A legend gets a title

Another play written by Anna, `Sivaji Kanda Indhu Samrajyam’, had interesting consequences. V.C.Ganesan, an upcoming stage actor, played the protagonist. Watching his impressive performance, E.V. Ramasami gave him the title `Sivaji’, which would soon become the inimitable Sivaji Ganesan. It was in this play that actor Manorama also played a role. “Those were the days when Tamil theatre flourished. Anna played the role of a madadipathi in that play,” she reminisces.

Then, it was common to have celebrities presiding over Tamil plays. On one such occasion, Anna was the chief guest at `Manimagudam’, a play written by Chief Minister M. Karunanidhi. The role of Alli played by Manorama impressed him very much. “When he spoke later, he commended my performance and said it was important to have such women in politics, too,” Ms. Manorama says.

Besides inspiring and drawing great talent to politics, Anna also has the credit of inspiring many youngsters to take up theatre and cinema.

Director K. Balachander says that plays such as `Velaikkari’ and `Or Iravu’ has a marked impact on him in his student-days. “I was amazed by CNA’s mastery over language.

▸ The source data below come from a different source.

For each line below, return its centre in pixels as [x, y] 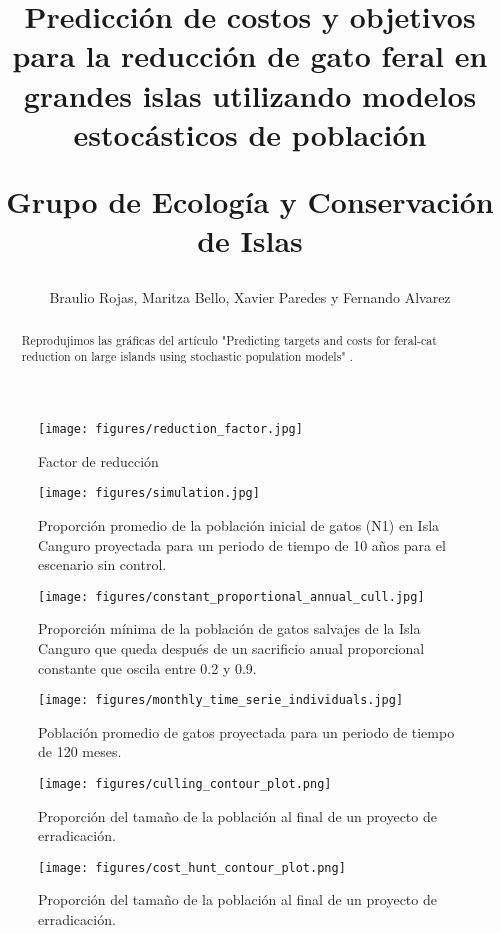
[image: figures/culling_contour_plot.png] [185, 783]
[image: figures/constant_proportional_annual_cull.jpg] [231, 596]
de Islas [250, 240]
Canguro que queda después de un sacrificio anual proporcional [231, 647]
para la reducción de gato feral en [250, 55]
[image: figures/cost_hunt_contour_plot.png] [192, 867]
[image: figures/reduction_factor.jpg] [170, 429]
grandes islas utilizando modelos [250, 94]
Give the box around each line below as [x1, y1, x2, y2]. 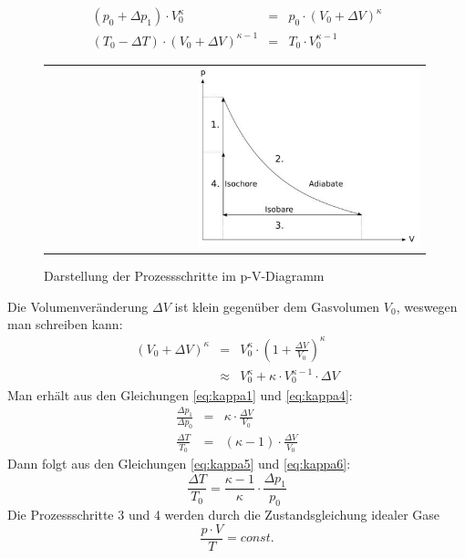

I enjoyed his emphatic way of expressing his views,” he says.

“Though I did not completely agree with his ideology, I was quite enamoured by his language prowess.” Mr. Balachander also points to Anna’s eye for detail and openness in commending others’ works.

“He presided over my play `Major Chandrakanth’. As a timid youngster, I stood behind the curtains on the stage and quietly watched his expressions. After the play, he came on stage and spoke. It was such a brilliant review of the play, highlighting even the nuances. It was such a thrill.”

The director, who was making his play ‘Yedir neechal’ into a film, was eager to screen the film to Anna, who had seen the original play. “He was ailing then and we thought he would not come. But to our surprise, he came, saw the film and told us he liked it more than the play. That is possibly the last film he saw,” says Mr. Balachander.

In a tribute of sorts, the director included a scene in his ‘Iru Kodugal’ where a character [played by Sowkar Janaki] would want to meet the Chief Minister. “I couldn’t think of a dupe in his place. But I wanted to bring in Anna somehow.” He did, and that scene was received with thunderous applause. With a voice sounding just like his, a pair of glasses on the table and a pen in the foreground, the audience knew it had to be him!